(Excerpts from a dataset)
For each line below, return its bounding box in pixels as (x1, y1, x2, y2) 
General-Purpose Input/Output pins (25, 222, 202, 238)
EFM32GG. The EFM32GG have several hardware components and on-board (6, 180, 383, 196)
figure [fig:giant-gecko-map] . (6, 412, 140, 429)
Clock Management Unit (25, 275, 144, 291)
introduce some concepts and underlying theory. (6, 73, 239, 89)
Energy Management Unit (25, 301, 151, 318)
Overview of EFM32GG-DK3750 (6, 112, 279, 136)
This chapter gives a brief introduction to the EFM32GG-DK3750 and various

TO DO: State the number of lines in the entries above that contain the word "Management", and nothing more.

RESULT: 2